The furniture itself is chonky. Things like the bookcases and the cupboard sandwiched between them (above) are solid. No attempt was made to hollow these out from the base. They have some real heft to them.

HeroQuest 2021 Character Sheets

The Character sheets are mightily important to the game. There are a load here, but you can easily print more off from a source online, or using the various tracker tools created over the years by players.

The most important aspect of these sheets is using the “Name:” field to call your Barbarian Stabby McStabface.

Heroquest 2021 Review - Character Sheets

These sheets are used to track your characters’ progress through multiple quests. If you take damage or obtain treasure, potions, artefacts and weapons. it all gets recorded here. There won’t be enough space on one sheet to carry you through all 14 initial quests, but you can just carry details over to a new sheet when full.

HeroQuest 2021 Cards

Ok, there are lots of cards! Specifically

  • 101 Game Cards
    • 38 Treasure Cards
    • 23 Equipment Cards
    • 24 Magic Cards
      • 3 Water Spells
      • 3 Fire Spells
      • 3 Air Spells
      • 3 Earth Spells
      • 12 Dread Magic
    • 8 Monster Cards
    • 4 Character Cards
    • 4 Turn-order cards

Don’t let this mass of cards put you off, the game isn’t really that card heavy and introduces more of them to you as you progress.

The turn-order cards are just a reprint from the rulebook and a handy reference for each player, these can be discarded and just have the DM manage the play order.

Monster cards are equally useless, though they feature some nice artwork with (IMHO) a better style than the box art. Strangely though there is no card for the Dread Sorcerer. All other enemy types are here bar the one big-bad. Strange…
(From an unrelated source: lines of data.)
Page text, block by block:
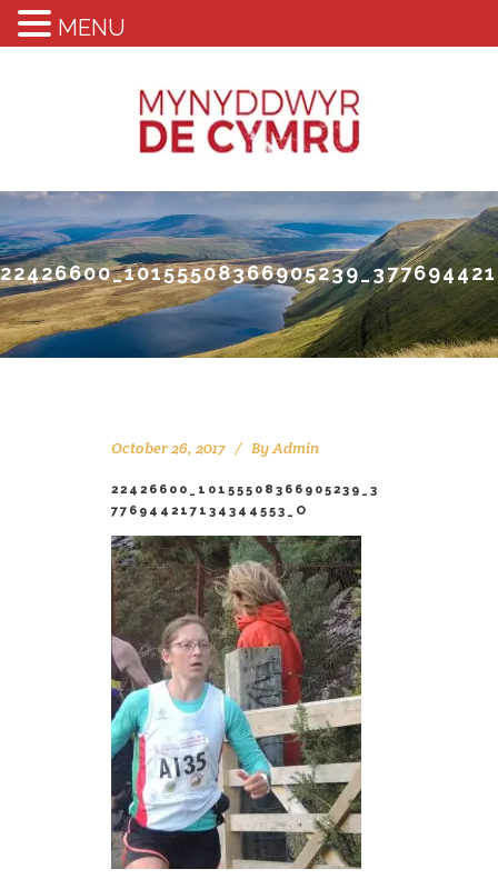
October 26, 2017 ByAdmin
22426600_10155508366905239_3
776944217134344553_O
MENU
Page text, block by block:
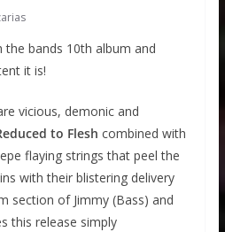
bands 10th album and
it is!
vicious, demonic and
to Flesh combined with
flaying strings that peel the
with their blistering delivery
section of Jimmy (Bass) and
this release simply
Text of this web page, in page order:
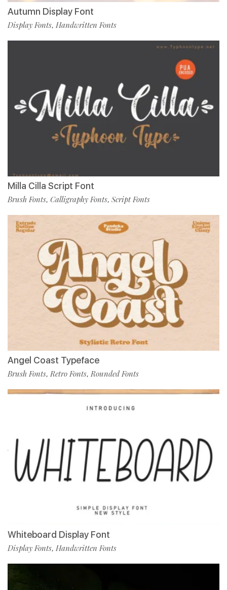
Autumn Display Font
Display Fonts, Handwritten Fonts
Milla Cilla Script Font
Brush Fonts, Calligraphy Fonts, Script Fonts
Angel Coast Typeface
Brush Fonts, Retro Fonts, Rounded Fonts
Whiteboard Display Font
Display Fonts, Handwritten Fonts
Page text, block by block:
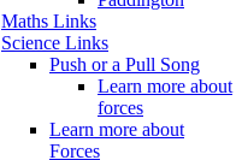
Maths Links
Science Links
Push or a Pull Song
Learn more about
forces
Learn more about
Forces
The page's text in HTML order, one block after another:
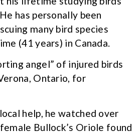
has personally been
many bird species
(41 years) in Canada.
angel” of injured birds
Ontario, for
help, he watched over
Bullock’s Oriole found
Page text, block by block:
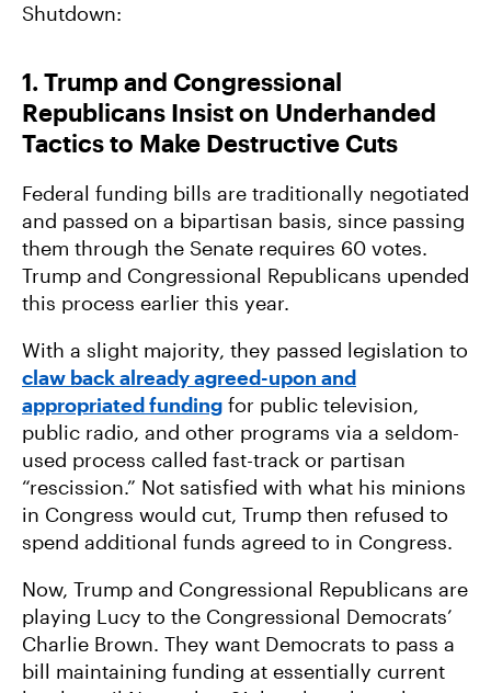
Shutdown:
1. Trump and Congressional
Republicans Insist on Underhanded
Tactics to Make Destructive Cuts
Federal funding bills are traditionally negotiated
and passed on a bipartisan basis, since passing
them through the Senate requires 60 votes.
Trump and Congressional Republicans upended
this process earlier this year.
With a slight majority, they passed legislation to
claw back already agreed-upon and
appropriated funding for public television,
public radio, and other programs via a seldom-
used process called fast-track or partisan
“rescission.” Not satisfied with what his minions
in Congress would cut, Trump then refused to
spend additional funds agreed to in Congress.
Now, Trump and Congressional Republicans are
playing Lucy to the Congressional Democrats’
Charlie Brown. They want Democrats to pass a
bill maintaining funding at essentially current
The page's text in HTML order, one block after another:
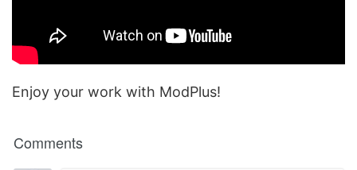
Enjoy your work with ModPlus!
Comments
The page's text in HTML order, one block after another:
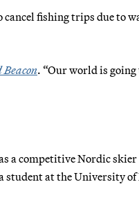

Character cards can be used for transferring the characters base stats to your character sheet, then also discarded.

The spell cards are given to the Elf and Wizard. The Wizard chooses an element first, then the Elf, then the Wizard gets the remaining two. Dread spells are only used by Zargon.

Finally, the Treasure and Artefact cards are found throughout your quests. Most of the time, they noted on your character sheet and put back in the deck.

Heroquest 2021 Review - Cards

Quality-wise, these are fairly good. Decent card thickness, high-quality prints, which appear to be carbon copies of original artwork. They are now mostly in scroll-sepia and slightly textured which gives them a nice feel whilst also fitting with the olde-world theme of HeroQuest.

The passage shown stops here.